As Action for Children recently reported, 53% of young people with a social care referral failed either English or maths at GCSE. Of the 2004-05 birth cohort, 58% of young people with a social care referral were persistently absent at some point in their school careers, missing 10% or more of their classes in a school year.

Schools can provide a safe, structured environment for children, and teachers are the weathervanes of social care. We are trained to spot signs of abuse, neglect and bullying and most schools have a clear system of reporting. Those reports, often of tiny changes or instinctive hunches, can become part of a jigsaw puzzle whose final picture could lead to a referral and future action. A case study in the strategy talks about two young people who disclose physical abuse to their teachers. It is the referral from the school that leads Jackson and Madison to be placed with foster parents. Children will often open up to a trusted teacher when they will not talk to anyone else.
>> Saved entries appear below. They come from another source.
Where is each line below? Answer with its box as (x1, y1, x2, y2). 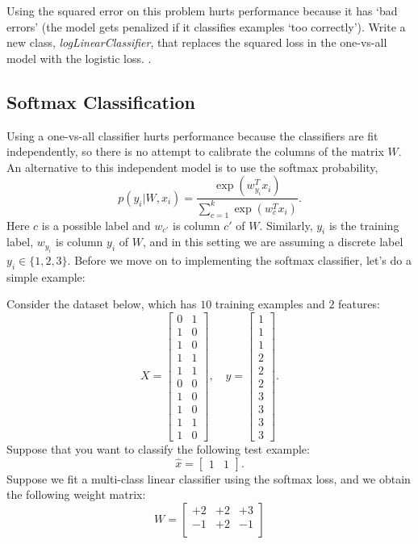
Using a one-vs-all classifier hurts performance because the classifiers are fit (6, 127, 378, 144)
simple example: (6, 268, 86, 285)
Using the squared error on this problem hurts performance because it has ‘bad (6, 2, 398, 19)
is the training (328, 216, 399, 233)
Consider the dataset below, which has (6, 295, 197, 312)
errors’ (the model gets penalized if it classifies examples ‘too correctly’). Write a (6, 18, 406, 35)
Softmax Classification (6, 89, 196, 114)
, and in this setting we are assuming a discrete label (142, 233, 403, 250)
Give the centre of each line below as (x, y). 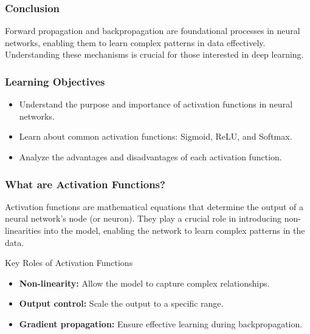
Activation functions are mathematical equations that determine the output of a (154, 206)
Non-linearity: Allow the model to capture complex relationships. (144, 283)
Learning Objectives (55, 81)
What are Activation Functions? (85, 184)
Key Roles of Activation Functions (69, 263)
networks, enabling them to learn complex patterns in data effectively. (135, 42)
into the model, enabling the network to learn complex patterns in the (174, 230)
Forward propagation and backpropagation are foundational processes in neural (153, 31)
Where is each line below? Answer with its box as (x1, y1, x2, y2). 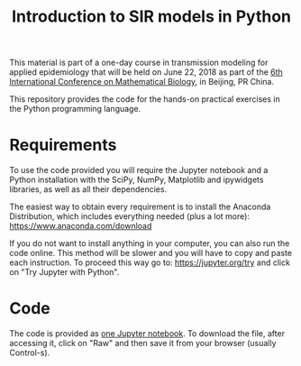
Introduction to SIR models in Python (12, 6, 291, 27)
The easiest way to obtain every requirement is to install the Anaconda (9, 201, 271, 213)
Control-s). (9, 347, 50, 358)
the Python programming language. (9, 104, 141, 114)
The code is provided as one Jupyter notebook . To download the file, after (9, 328, 286, 339)
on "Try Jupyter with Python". (9, 267, 120, 278)
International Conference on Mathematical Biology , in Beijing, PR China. (9, 77, 275, 87)
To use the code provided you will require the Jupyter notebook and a (9, 165, 269, 176)
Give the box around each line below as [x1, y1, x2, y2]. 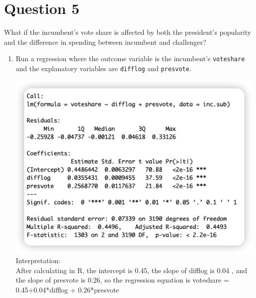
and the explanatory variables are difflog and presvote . [15, 63, 191, 73]
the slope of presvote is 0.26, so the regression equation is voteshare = [15, 275, 229, 285]
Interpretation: [15, 255, 61, 265]
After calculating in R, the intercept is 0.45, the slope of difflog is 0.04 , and [15, 265, 248, 275]
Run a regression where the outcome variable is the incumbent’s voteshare [15, 53, 245, 64]
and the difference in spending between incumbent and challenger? [4, 36, 206, 47]
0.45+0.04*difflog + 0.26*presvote [15, 284, 119, 295]
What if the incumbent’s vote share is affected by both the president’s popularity [4, 27, 252, 37]
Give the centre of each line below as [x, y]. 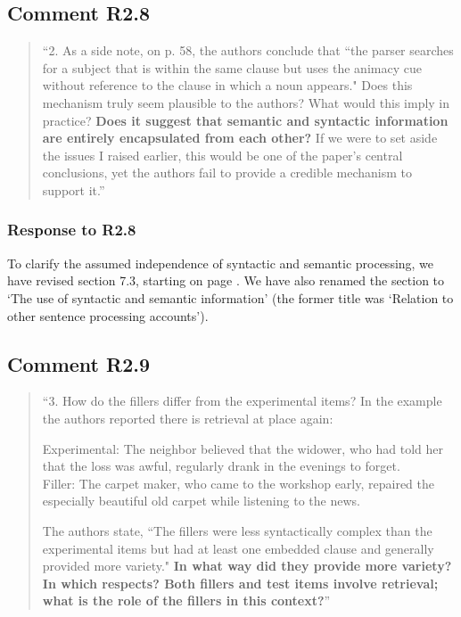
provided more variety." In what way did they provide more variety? [247, 566]
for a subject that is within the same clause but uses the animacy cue [232, 67]
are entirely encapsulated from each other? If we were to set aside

Through teachers, the missing voices of young people can be heard—something the strategy has been heavily criticised for.

When I talked to members of the safeguarding team at school, one of their top concerns was the wide variation in care between boroughs—some are excellent, while others do not even answer phone calls or emails about referrals. A child can get lost in the cracks if they move boroughs, which can be used deliberately by the families to disappear from the system. As the response says, the strategy will have an impact only in a few areas, and then only as a pilot programme. This will surely exacerbate the problem.

It was also said that the threshold is exceptionally high. For social care to open a case, there needs to be a significant risk. This is completely understandable, as it does not have the resources to complete early intervention work, but this results in firefighting as opposed to early help in prevention when it could be most effective, as the noble Baronesses, Lady Morris of Yardley and Lady Tyler of Enfield, have said. If care workers are transitory and lasting relationships can never be built, that is never going to happen. The focus on recruitment and particularly retention of staff as a priority is vital. Otherwise, much of the other work is pointless.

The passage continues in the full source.